Скажу тебе, Павел, что здесь, в тылу, пожалуй, тяжелее, чем на фронте… Поехал в Рябиновку, посмотрел на своих воспитанников и воспитателей — сердце замерзло. Под спальни старая церковь отведена. До этого пшеницу в нее ссыпали. Холодно. Железные печки. Да разве церковь натопишь… Посидел я в своей детдомовской бухгалтерии, посчитал, сколько деньжонок надо, чтобы мало-мальски сносно ребятишек держать, пошел в сельсовет… Смотрю, мои детдомовцы прут в столовую… Впереди вожак, рыжий парень, бьет себя по животу: «Нам не надо барабан…» Остановил их. «А ну, возвращайтесь. Постройтесь, как положено, потом в столовую. Пример надо показывать, ленинградцы!» Вернулись они в общежитие, а я перешел на другую сторону лога, к сельсовету. Остановился. Слышу кричат: «Зараза! Тебе одну руку вывернули, мы другую вывернем!» Не помню, как и дошел обратно до общежития. Завел всех в коридор, построил в две шеренги. «Дайте стул!» — кричу. Принесли стул. Сел я перед строем и говорю: «Не только руку потерял я на фронте, а и ноги. Вот, смотрите!» Снял валенки, показал култышки. «А еще, — говорю, — друзей я там многих оставил. Полегли за нашу с вами Родину. Может, даже и отцы ваши!» Замерли мои хлопцы. Ни звука. Будто никого нет в коридоре. Ну, а потом я вскипел: «Кто хочет мне последнюю руку обломить, пусть выйдет из строя. Ну!»

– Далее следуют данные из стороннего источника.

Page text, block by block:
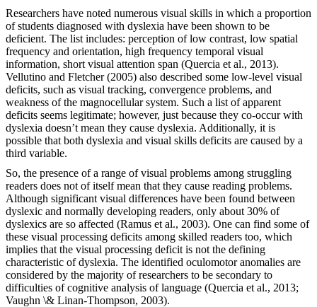
Researchers have noted numerous visual skills in which a proportion
of students diagnosed with dyslexia have been shown to be
deficient. The list includes: perception of low contrast, low spatial
frequency and orientation, high frequency temporal visual
information, short visual attention span (Quercia et al., 2013).
Vellutino and Fletcher (2005) also described some low-level visual
deficits, such as visual tracking, convergence problems, and
weakness of the magnocellular system. Such a list of apparent
deficits seems legitimate; however, just because they co-occur with
dyslexia doesn’t mean they cause dyslexia. Additionally, it is
possible that both dyslexia and visual skills deficits are caused by a
third variable.
So, the presence of a range of visual problems among struggling
readers does not of itself mean that they cause reading problems.
Although significant visual differences have been found between
dyslexic and normally developing readers, only about 30% of
dyslexics are so affected (Ramus et al., 2003). One can find some of
these visual processing deficits among skilled readers too, which
implies that the visual processing deficit is not the defining
characteristic of dyslexia. The identified oculomotor anomalies are
considered by the majority of researchers to be secondary to
difficulties of cognitive analysis of language (Quercia et al., 2013;
Vaughn \& Linan-Thompson, 2003).
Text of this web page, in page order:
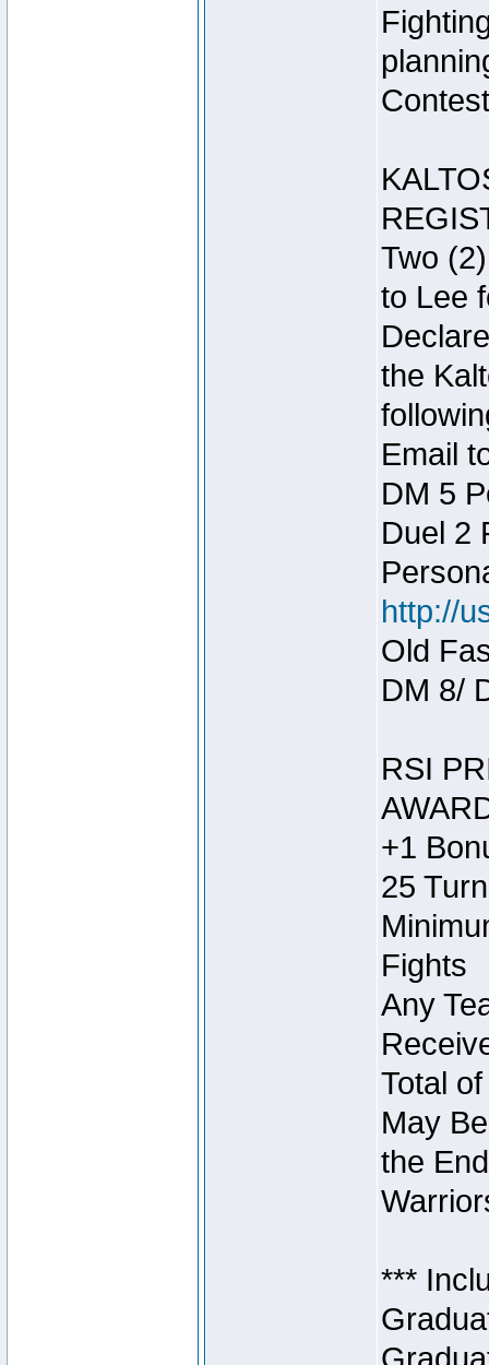
Two
to Lee
the
Email
DM 5
Duel 2
http://
Old
DM 8/
RSI
+1
25
Fights
Any
Total
May
the
***
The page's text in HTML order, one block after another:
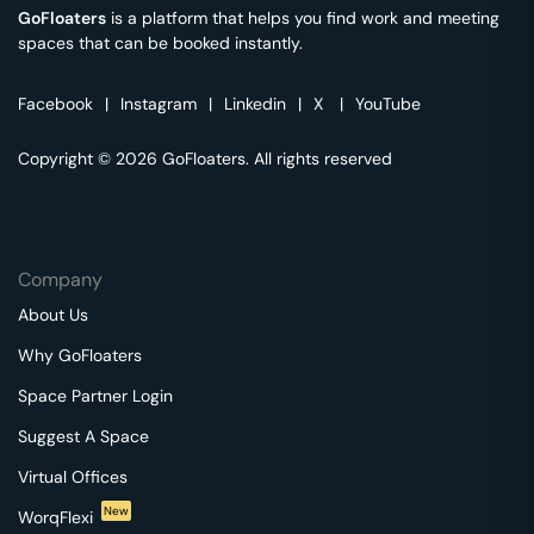
GoFloaters is a platform that helps you find work and meeting
spaces that can be booked instantly.
Facebook | Instagram | Linkedin | X | YouTube
Copyright © 2026 GoFloaters. All rights reserved
Company
About Us
Why GoFloaters
Space Partner Login
Suggest A Space
Virtual Offices
WorqFlexi
New
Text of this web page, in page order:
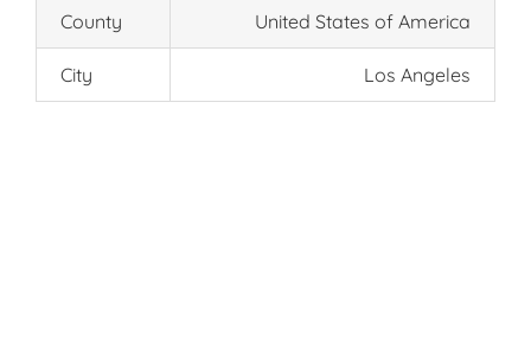
County United States of America
City Los Angeles
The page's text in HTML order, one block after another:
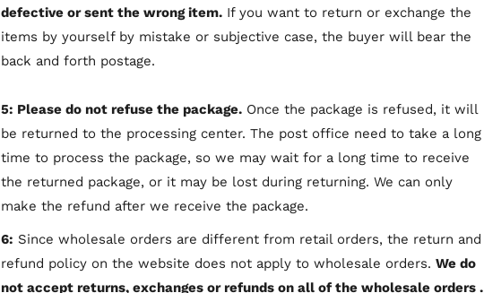
defective or sent the wrong item.If you want to return or exchange the
items by yourself by mistake or subjective case, the buyer will bear the
back and forth postage.
5: Please do not refuse the package.Once the package is refused, it will
be returned to the processing center. The post office need to take a long
time to process the package, so we may wait for a long time to receive
the returned package, or it may be lost during returning. We can only
make the refund after we receive the package.
6: Since wholesale orders are different from retail orders, the return and
refund policy on the website does not apply to wholesale orders. We do
not accept returns, exchanges or refunds on all of the wholesale orders .
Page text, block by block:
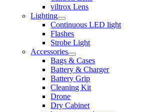
viltrox Lens
Lighting
Continuous LED light
Flashes
Strobe Light
Accessories
Bags & Cases
Battery & Charger
Battery Grip
Cleaning Kit
Drone
Dry Cabinet
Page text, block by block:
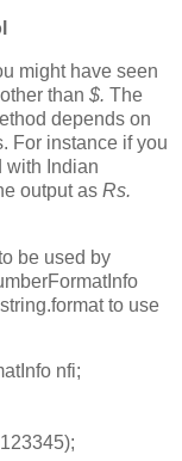
might have seen
than $. The
depends on
For instance if you
with Indian
output as Rs.
be used by
to use
nfi;
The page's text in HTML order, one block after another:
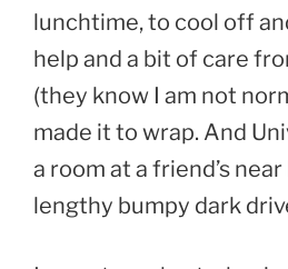
lunchtime, to cool off
help and a bit of care
(they know I am not
made it to wrap. And
a room at a friend’s near
lengthy bumpy dark
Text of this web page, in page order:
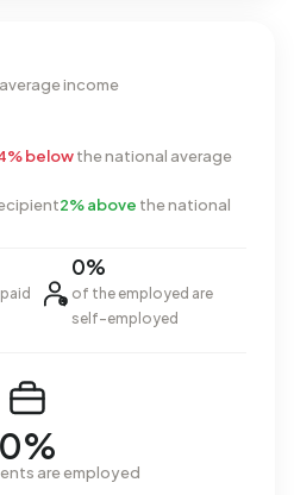
income
belowthe national average
2% above the national
0%
of the employed are
self-employed
0%
are employed
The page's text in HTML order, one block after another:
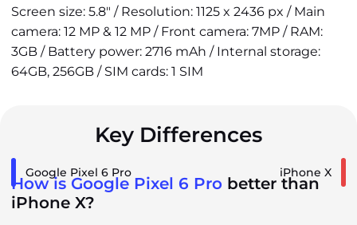
Screen size: 5.8" / Resolution: 1125 x 2436 px / Main
camera: 12 MP & 12 MP / Front camera: 7MP / RAM:
3GB / Battery power: 2716 mAh / Internal storage:
64GB, 256GB / SIM cards: 1 SIM
Key Differences
Google Pixel 6 Pro iPhone X
How is Google Pixel 6 Pro better than
iPhone X?
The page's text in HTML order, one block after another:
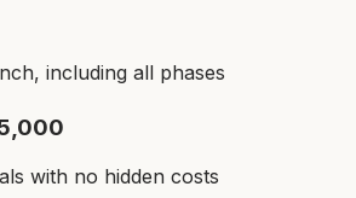
including all phases
with no hidden costs
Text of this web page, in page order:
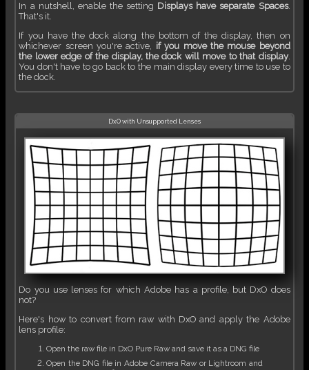
In a nutshell, enable the setting Displays have separate Spaces.
That's it.
If you have the dock along the bottom of the display, then on
whichever screen you're active, if you move the mouse beyond
the lower edge of the display, the dock will move to that display.
You don't have to go back to the main display every time to use to
the dock.
DxO with Unsupported Lenses
Do you use lenses for which Adobe has a profile, but DxO does
not?
Here's how to convert from raw with DxO and apply the Adobe
lens profile:
Open the raw file in DxO Pure Raw and save it as a DNG file
Open the DNG file in Adobe Camera Raw or Lightroom and
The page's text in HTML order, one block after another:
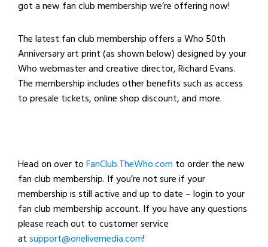
got a new fan club membership we’re offering now!
The latest fan club membership offers a Who 50th
Anniversary art print (as shown below) designed by your
Who webmaster and creative director, Richard Evans.
The membership includes other benefits such as access
to presale tickets, online shop discount, and more.
Head on over toFanClub.TheWho.com to order the new
fan club membership. If you’re not sure if your
membership is still active and up to date – login to your
fan club membership account. If you have any questions
please reach out to customer service
atsupport@onelivemedia.com!

Минут пять молчали, Потом выпихнули того рыжего, который был выше и здоровее всех. Подковылял я к нему и правой, протезной, влепил оплеуху.
«Вы думаете, куда я шел сейчас? — спрашиваю. — В сельсовет, денег нам с вами надо подзаработать и еще выпросить, чтобы жить нормально. А вы — руки вывернем!»
Так и началось мое знакомство с ленинградскими «трудновоспитуемыми» ребятишками. Как отнеслись ко мне мои воспитанники? Одобрительно. Тот самый рыжий, Шурка Зуборез, на другой день пришел ко мне в кабинет и просит: «Бей еще, директор. Так пацаны решили. Не знал я, кто ты такой, а надо было знать. Бей!» И плакал Шурка горько. Немцы повесили у него мать, а отец погиб под Пулковом.